Se le prime composizioni della Monk sono ancora circoscritte alla danza (si pensi a “Timestop” o “Break” del ’64), già con l’assolo “16 Millimeter Earrings” del ’66 la futura dimensione “espressiva” della teatralità dell’artista si preannuncia più chiaramente. Dal ’67 prende il via la creazione di opere complesse da presentare in spazi particolari, basti citare “Juice”, “cantata teatrale” del ’69 concepita per tre diverse situazioni: il Guggenheim Museum, il Minor Latham Playhouse al Barnard College, il loft della Monk. Intanto nel ’68 è stata fondata “The House”, la Compagnia di Meredith dedita all’approccio interdisciplinare allo spettacolo. 
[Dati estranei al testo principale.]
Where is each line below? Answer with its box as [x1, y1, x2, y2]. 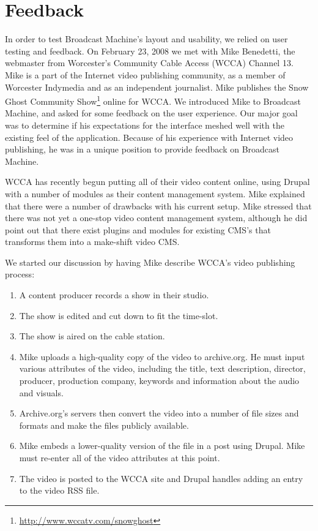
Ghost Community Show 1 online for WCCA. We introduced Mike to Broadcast [5, 93, 301, 107]
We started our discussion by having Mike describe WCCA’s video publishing [5, 255, 295, 268]
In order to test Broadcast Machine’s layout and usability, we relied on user [5, 32, 288, 45]
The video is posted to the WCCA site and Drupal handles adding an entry [19, 472, 303, 484]
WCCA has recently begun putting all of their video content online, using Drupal [5, 175, 310, 188]
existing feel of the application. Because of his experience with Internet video [5, 130, 294, 143]
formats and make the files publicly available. [19, 418, 189, 431]
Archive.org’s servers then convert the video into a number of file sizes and [19, 407, 299, 420]
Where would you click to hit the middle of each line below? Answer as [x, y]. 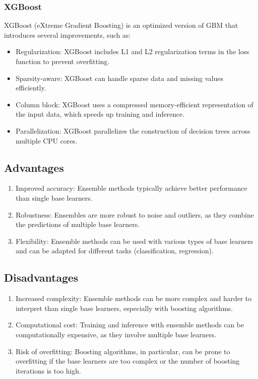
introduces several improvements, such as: [67, 35]
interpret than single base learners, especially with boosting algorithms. [124, 308]
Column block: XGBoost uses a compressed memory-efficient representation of [134, 104]
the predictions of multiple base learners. [78, 224]
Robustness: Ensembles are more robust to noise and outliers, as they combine [135, 214]
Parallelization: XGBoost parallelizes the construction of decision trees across [133, 130]
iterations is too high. [48, 370]
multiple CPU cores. [46, 140]
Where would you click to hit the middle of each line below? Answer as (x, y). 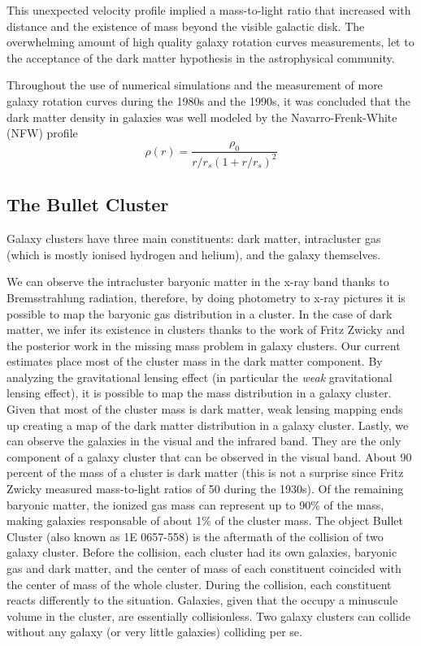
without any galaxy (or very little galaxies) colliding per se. (154, 632)
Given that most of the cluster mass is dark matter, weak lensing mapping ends (205, 409)
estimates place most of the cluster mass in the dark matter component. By (195, 361)
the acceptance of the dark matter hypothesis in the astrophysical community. (201, 57)
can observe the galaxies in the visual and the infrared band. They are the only (204, 441)
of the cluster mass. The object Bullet (309, 520)
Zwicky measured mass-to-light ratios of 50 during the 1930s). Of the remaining (205, 489)
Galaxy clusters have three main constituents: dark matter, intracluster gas (194, 238)
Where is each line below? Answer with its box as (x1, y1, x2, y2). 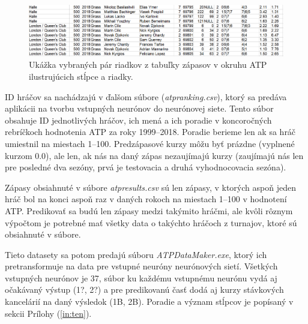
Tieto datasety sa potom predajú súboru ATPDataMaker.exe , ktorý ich (5, 248, 267, 260)
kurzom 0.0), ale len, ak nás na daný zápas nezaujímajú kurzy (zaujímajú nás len (5, 149, 304, 161)
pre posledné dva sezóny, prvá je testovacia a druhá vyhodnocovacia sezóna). (5, 161, 286, 173)
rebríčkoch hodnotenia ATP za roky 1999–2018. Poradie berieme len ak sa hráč (5, 125, 296, 138)
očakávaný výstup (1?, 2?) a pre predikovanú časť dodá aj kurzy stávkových (5, 283, 284, 296)
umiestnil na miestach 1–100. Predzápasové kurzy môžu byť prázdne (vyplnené (5, 137, 295, 149)
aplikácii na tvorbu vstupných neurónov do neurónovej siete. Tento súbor (5, 102, 274, 115)
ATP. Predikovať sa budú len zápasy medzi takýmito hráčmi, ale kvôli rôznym (5, 204, 293, 217)

Sempre più interessata a sperimentazioni a largo spettro, la Monk crea nel ’73 “Education of a Girlchild”, percorso autobiografico della memoria, la cui versione finale, interpretata da un cast numeroso, appartiene alle cosiddette opere “epiche” dell’artista. Gli spettacoli acquistano via via una dimensione rituale estremamente significativa, definendosi in una teatralità multimediale sempre più completa: pensiamo al successivo “Quarry” del ’76, una delle migliori opere teatrali e musica della Monk. In questi anni le attività si sono moltiplicate: concerti, creazioni a livello operistico, come l’appena citata “Quarry”, produzione di dischi e film. Nel ’78 viene fondato il Meredith Monk and Vocal Ensemble. 
Tra i lavori più celebri dell’artista “Recent Ruins” (’79), “Specimen Days: a Civil War Opera” (’81) “Turtle Dreams” (’83) “The Games” (’83), il film “Book of Days” (’88), “Atlas: an Opera in Three Parts” (’91). 
A Rovereto la Monk presenta “Facing North”, un duetto nato nel ’90 in collaborazione con Robert Een, compositore, performer, cantante e violoncellista. Esploratori di paesaggi fuori dal tempo, i due personaggi agiscono in uno spazio innevato e irreale. I gesti sono minimi e semplici: si mettono e si tolgono guanti e cappelli, si fronteggiano con in bocca delle armoniche, cantano. “Facing North” rimanda alla dimensione essenziale ed intima di una vita ormai dispersa.